==== Input data ====
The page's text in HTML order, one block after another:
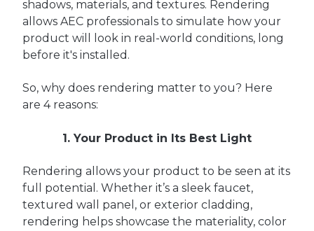
shadows, materials, and textures. Rendering
allows AEC professionals to simulate how your
product will look in real-world conditions, long
before it's installed.
So, why does rendering matter to you? Here
are 4 reasons:
1. Your Product in Its Best Light
Rendering allows your product to be seen at its
full potential. Whether it’s a sleek faucet,
textured wall panel, or exterior cladding,
rendering helps showcase the materiality, color
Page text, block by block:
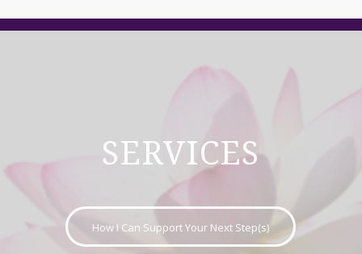
SERVICES
How I Can Support Your Next Step(s)
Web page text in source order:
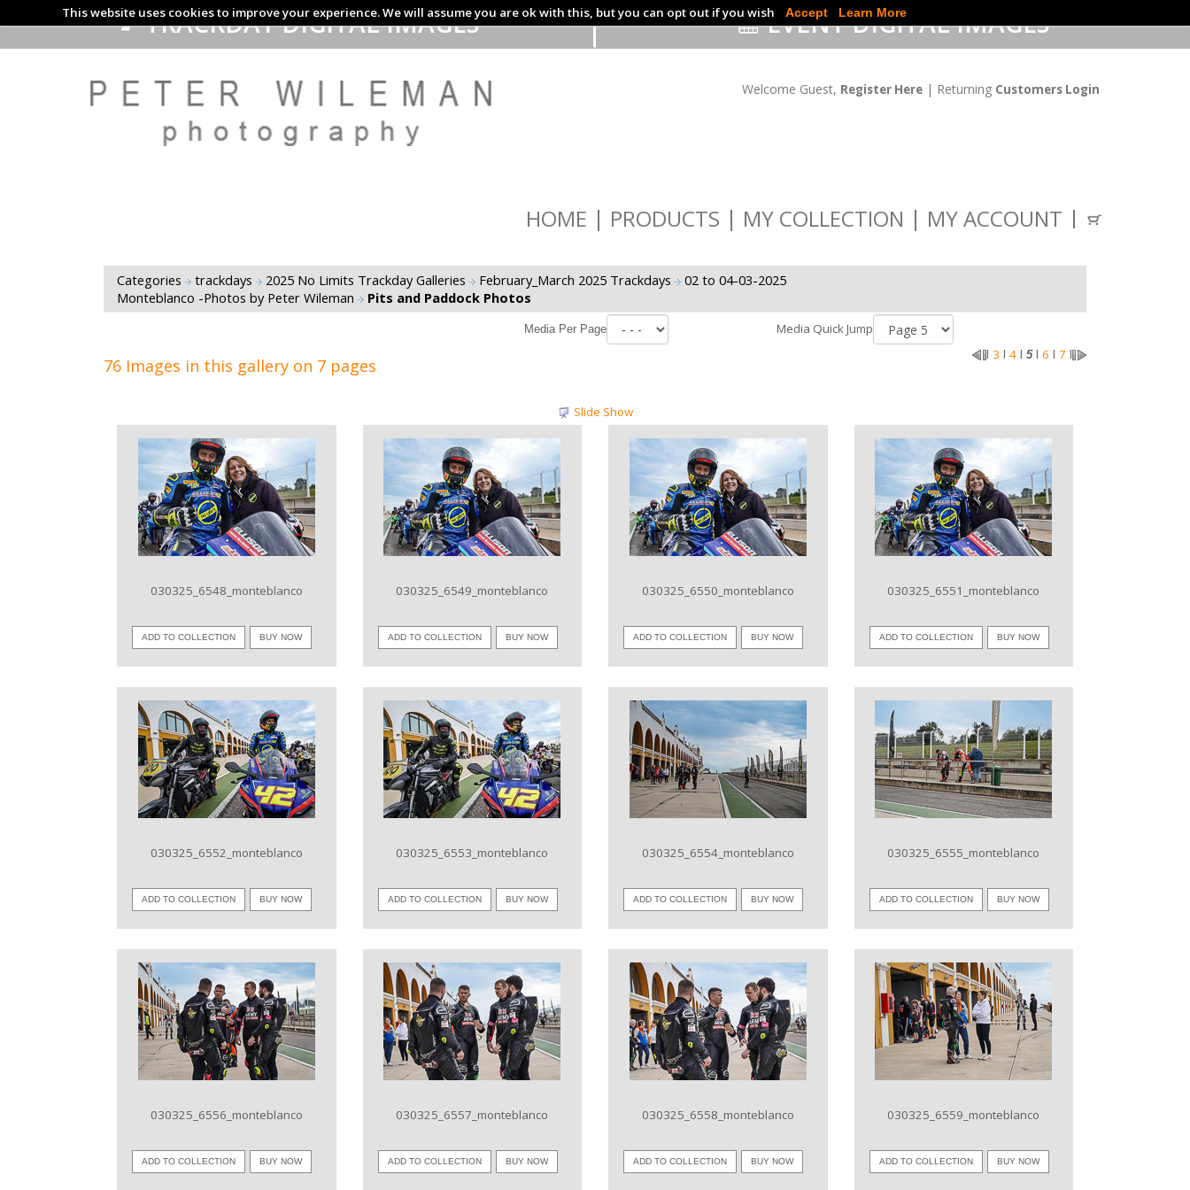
====
Your objective: Reproduce the data above without a single change, please, but without its pictures.

Written solution:
The page's text in HTML order, one block after another:
shadows, materials, and textures. Rendering
allows AEC professionals to simulate how your
product will look in real-world conditions, long
before it's installed.
So, why does rendering matter to you? Here
are 4 reasons:
1. Your Product in Its Best Light
Rendering allows your product to be seen at its
full potential. Whether it’s a sleek faucet,
textured wall panel, or exterior cladding,
rendering helps showcase the materiality, color
Page text, block by block:
SERVICES
How I Can Support Your Next Step(s)
Web page text in source order:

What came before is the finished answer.